Reductions in sputum and plasma immunomodulatory proteins in response to short-term reduction in e-cigarette use. A: IL-1RA in saliva modestly increased after 2 wk reduction in vaping. B: in sputum, four proteins had diminished levels in the setting of short-term reduced vaping, GRO, IL-1RA, IL-8, and IP-10. C: plasma samples demonstrated reduced levels of TNFβ and VEGF in the circulation of e-cigarette users in response to 2 wk of reduced e-cigarette use. Individual data points are shown with the mean and 95% CI. Statistical analysis was conducted with two-way ANOVA with correction for multiple comparisons by controlling the false discovery rate, using the two-stage step-up method of Benjamini, Krieger, and Yekutieli. *P = 0.02, #P = 0.03, **P < 0.01, and ****P < 0.0001. CI, confidence interval.

Figure 6.

E-cigarette alters the inflammatory response of circulating human monocytes. Inflammatory markers TNFα (A–C), IL-6 (D–F), and IL-8 (G–I) were obtained from circulating monocytes in nonsmoking nonvaping healthy controls (black) and from e-cigarette users at baseline (red) and after 2 wk of reduced e-cigarette usage (blue).
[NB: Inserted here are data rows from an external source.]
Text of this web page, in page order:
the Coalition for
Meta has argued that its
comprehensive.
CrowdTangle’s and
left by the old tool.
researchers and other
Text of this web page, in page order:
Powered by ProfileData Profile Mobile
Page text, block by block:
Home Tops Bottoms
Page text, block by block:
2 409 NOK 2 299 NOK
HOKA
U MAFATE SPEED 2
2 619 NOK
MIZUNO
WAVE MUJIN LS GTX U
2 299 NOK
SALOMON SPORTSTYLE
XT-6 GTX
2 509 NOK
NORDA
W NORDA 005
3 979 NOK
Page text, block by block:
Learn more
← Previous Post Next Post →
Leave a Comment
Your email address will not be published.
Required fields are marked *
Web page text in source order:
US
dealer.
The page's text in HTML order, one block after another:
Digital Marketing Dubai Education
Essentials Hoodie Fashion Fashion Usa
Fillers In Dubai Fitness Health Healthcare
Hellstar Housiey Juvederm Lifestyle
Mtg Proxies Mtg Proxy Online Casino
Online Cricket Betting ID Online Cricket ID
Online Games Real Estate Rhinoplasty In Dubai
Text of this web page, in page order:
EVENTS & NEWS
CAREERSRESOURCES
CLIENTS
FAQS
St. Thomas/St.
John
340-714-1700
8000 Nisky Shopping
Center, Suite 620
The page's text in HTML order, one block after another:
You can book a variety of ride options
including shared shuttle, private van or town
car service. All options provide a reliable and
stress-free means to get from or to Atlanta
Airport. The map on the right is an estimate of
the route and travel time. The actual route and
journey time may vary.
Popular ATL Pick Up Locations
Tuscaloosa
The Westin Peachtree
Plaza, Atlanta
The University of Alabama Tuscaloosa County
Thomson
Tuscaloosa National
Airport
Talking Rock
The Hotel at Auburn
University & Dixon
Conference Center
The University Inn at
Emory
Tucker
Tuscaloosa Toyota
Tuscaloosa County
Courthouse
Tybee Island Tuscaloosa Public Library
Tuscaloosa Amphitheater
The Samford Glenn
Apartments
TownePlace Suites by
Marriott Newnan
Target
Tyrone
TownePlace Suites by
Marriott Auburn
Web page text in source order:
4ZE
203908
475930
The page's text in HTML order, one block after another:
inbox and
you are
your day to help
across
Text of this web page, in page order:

This figure is further separated into cytokines secreted under unstimulated conditions (A, D, and G) and LPS-stimulated conditions (B, E, and H). Normalized TNFα (C), IL-6 (F), and IL-8 (I) were calculated by dividing cytokine levels from LPS-stimulated monocytes by cytokine levels from nonstimulated monocytes from each subject. Paired lines between e-cigarette and reduced use represent paired changes in cytokine levels from the same subject in the setting of reducing use of e-cigarettes. Error bars represent the means ± SD. *P < 0.05, **P < 0.01, and ***P < 0.001, as determined by Student’s t test. LPS, lipopolysaccharide.